Interview: Osterei auf dem Stradun, Shutdown und Tourismus

Kroatien-Liebe: Die Coronakrise hat Dich zu einem kleinen Star in Kroatien gemacht. Dein Osterei auf dem Stradun, wo normalerweise kein Gras wuchert, ist durch die Presse gegangen. Wie fühlt sich das für Dich an?

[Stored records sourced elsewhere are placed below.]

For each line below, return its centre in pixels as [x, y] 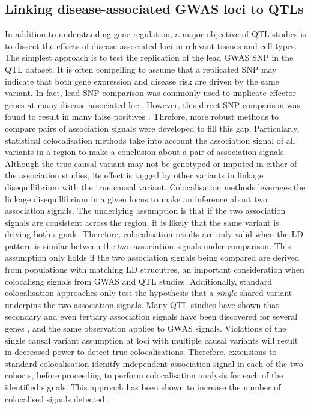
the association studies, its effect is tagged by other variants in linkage [134, 175]
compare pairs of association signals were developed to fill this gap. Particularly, [152, 128]
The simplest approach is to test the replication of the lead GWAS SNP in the [149, 57]
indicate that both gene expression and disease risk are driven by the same [142, 81]
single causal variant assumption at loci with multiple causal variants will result [152, 340]
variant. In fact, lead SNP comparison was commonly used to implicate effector [151, 93]
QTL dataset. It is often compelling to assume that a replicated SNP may [141, 69]
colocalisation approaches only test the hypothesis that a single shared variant [149, 293]
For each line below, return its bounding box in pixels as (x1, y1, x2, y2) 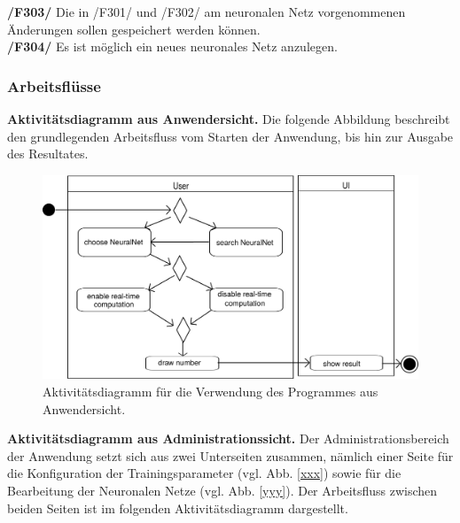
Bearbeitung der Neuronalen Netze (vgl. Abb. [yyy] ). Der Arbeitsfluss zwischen (7, 481, 438, 499)
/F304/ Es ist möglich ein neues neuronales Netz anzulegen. (7, 37, 338, 56)
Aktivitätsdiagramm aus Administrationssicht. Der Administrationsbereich (7, 429, 449, 448)
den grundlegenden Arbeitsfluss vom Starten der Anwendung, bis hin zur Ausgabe (7, 127, 454, 145)
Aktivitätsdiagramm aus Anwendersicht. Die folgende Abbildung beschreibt (7, 110, 450, 127)
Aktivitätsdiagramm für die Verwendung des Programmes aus (43, 382, 378, 400)
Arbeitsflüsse (7, 74, 101, 96)
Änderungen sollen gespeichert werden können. (7, 19, 261, 38)
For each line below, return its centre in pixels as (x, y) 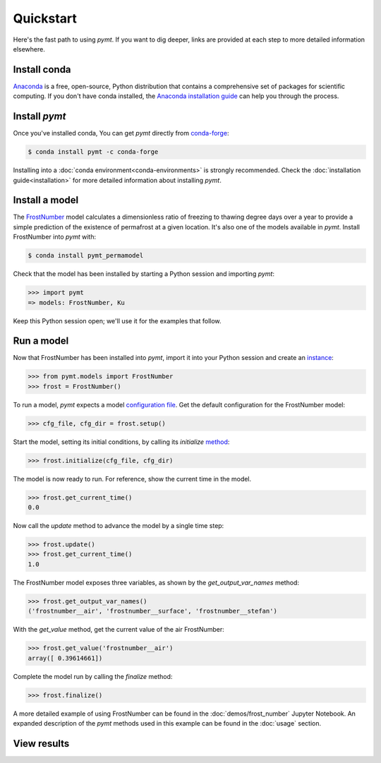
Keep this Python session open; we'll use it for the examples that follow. (117, 320)
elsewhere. (29, 49)
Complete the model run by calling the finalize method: (93, 676)
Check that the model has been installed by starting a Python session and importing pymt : (144, 274)
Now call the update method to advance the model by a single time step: (119, 526)
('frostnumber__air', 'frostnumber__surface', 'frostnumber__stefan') (153, 611)
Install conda (42, 70)
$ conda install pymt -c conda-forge (93, 152)
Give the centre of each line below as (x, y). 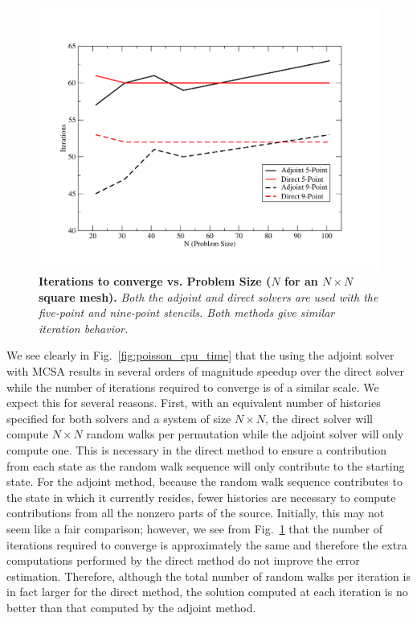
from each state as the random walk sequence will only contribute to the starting (206, 465)
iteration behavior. (84, 328)
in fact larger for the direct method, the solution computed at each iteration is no (207, 592)
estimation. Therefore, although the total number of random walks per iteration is (208, 576)
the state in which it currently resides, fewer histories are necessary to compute (201, 497)
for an (301, 281)
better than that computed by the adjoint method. (131, 607)
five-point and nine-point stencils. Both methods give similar (187, 313)
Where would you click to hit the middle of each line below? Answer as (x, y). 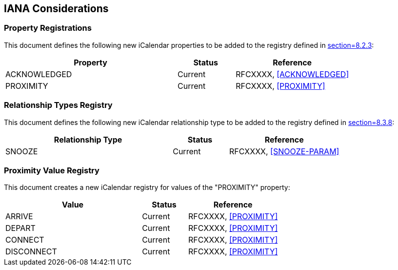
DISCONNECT (31, 252)
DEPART (20, 228)
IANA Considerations (56, 9)
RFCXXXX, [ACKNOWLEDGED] (292, 74)
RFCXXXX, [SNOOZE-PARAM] (284, 151)
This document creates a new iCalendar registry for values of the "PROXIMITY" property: (147, 187)
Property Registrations (48, 28)
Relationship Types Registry (58, 105)
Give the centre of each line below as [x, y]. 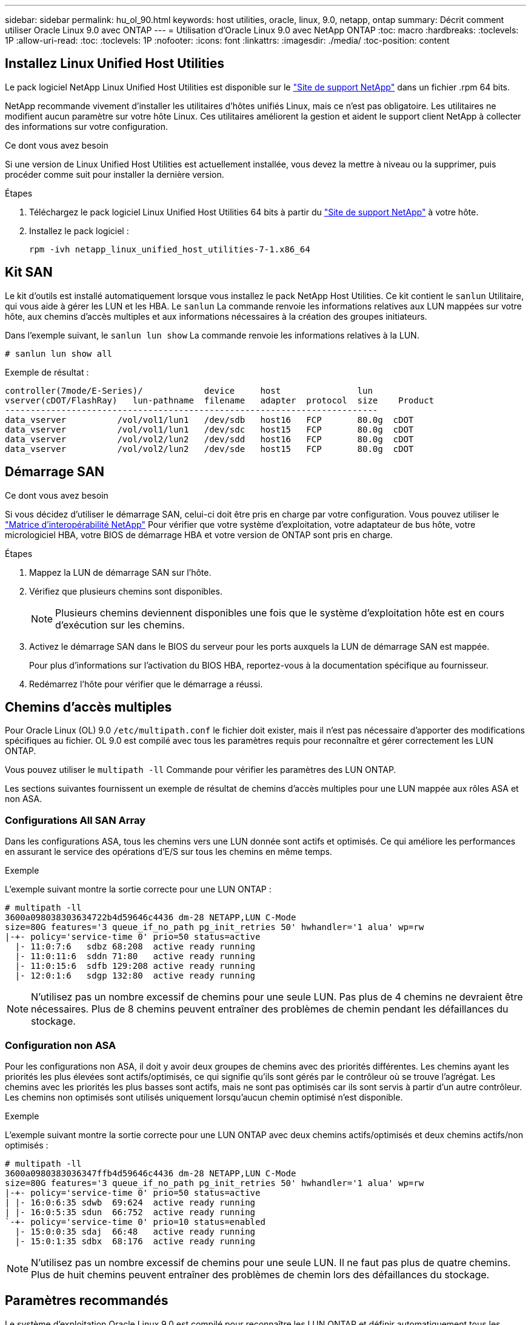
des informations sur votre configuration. [86, 126]
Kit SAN [29, 272]
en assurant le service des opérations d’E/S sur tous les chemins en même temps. [169, 852]
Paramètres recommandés [87, 1301]
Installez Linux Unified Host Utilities [115, 64]
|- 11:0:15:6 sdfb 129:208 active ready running [135, 966]
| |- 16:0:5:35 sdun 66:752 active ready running [130, 1212]
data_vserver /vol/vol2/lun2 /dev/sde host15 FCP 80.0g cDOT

Marko: Haha, ein Star bin ich definitiv nicht. Vielleicht fühle ich mich etwas erfüllt, denn es wäre mir nie in den Sinn gekommen, dass den Leuten dieses Bild solchen Spaß macht, gerade zu Ostern und in dieser Zeit. Als ich mich an dem Nachmittag auf den Weg in die Stadt machte, hatte ich ein spontanes Gefühl. Nach all den sensationellen Schlagzeilen der letzten Tage, von wegen „In Dubrovnik wächst Gras“, habe ich gesagt: Nun werdet ihr noch ein Osterei bekommen! Ein Ei trägt viel Symbolik in sich.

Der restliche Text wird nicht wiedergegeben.